_Raw data_:
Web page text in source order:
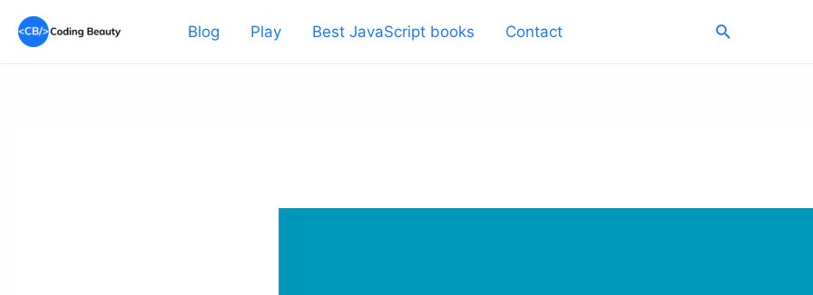
Skip
Blog Play Best JavaScript books Contact Search
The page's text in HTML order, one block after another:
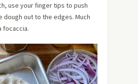
use your finger tips to push
dough out to the edges. Much
focaccia.
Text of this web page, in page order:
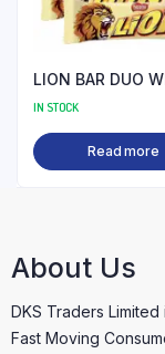
LION BAR DUO
IN STOCK
Read more
About Us
DKS Traders
Fast Moving
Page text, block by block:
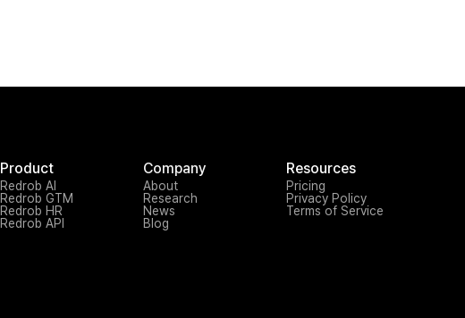
Product
Redrob AI
Redrob GTM
Redrob HR
Redrob API
Company
About
Research
News
Blog
Resources
Pricing
Privacy Policy
Terms of Service
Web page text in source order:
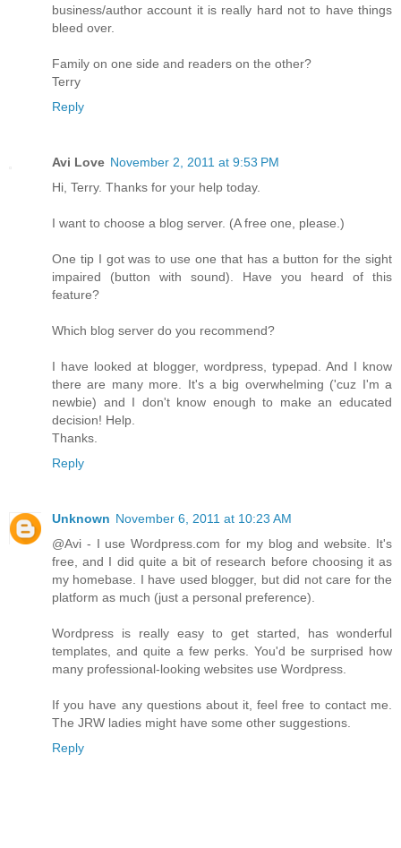
business/author account it is really hard not to have things
bleed over.
Family on one side and readers on the other?
Terry
Reply
Avi Love November 2, 2011 at 9:53 PM
Hi, Terry. Thanks for your help today.
I want to choose a blog server. (A free one, please.)
One tip I got was to use one that has a button for the sight
impaired (button with sound). Have you heard of this
feature?
Which blog server do you recommend?
I have looked at blogger, wordpress, typepad. And I know
there are many more. It's a big overwhelming ('cuz I'm a
newbie) and I don't know enough to make an educated
decision! Help.
Thanks.
Reply
Unknown November 6, 2011 at 10:23 AM
@Avi - I use Wordpress.com for my blog and website. It's
free, and I did quite a bit of research before choosing it as
my homebase. I have used blogger, but did not care for the
platform as much (just a personal preference).
Wordpress is really easy to get started, has wonderful
templates, and quite a few perks. You'd be surprised how
many professional-looking websites use Wordpress.
If you have any questions about it, feel free to contact me.
The JRW ladies might have some other suggestions.
Reply
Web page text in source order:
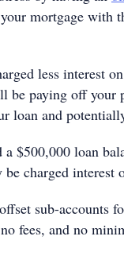
mortgage with
less interest
be paying off your
loan and
$500,000 loan
be charged interest
sub-accounts
fees, and no

_Problem to solve_: For the entries shown above, tally every line containing the word "quite". Report the tally and nothing else.

_Response box_: 2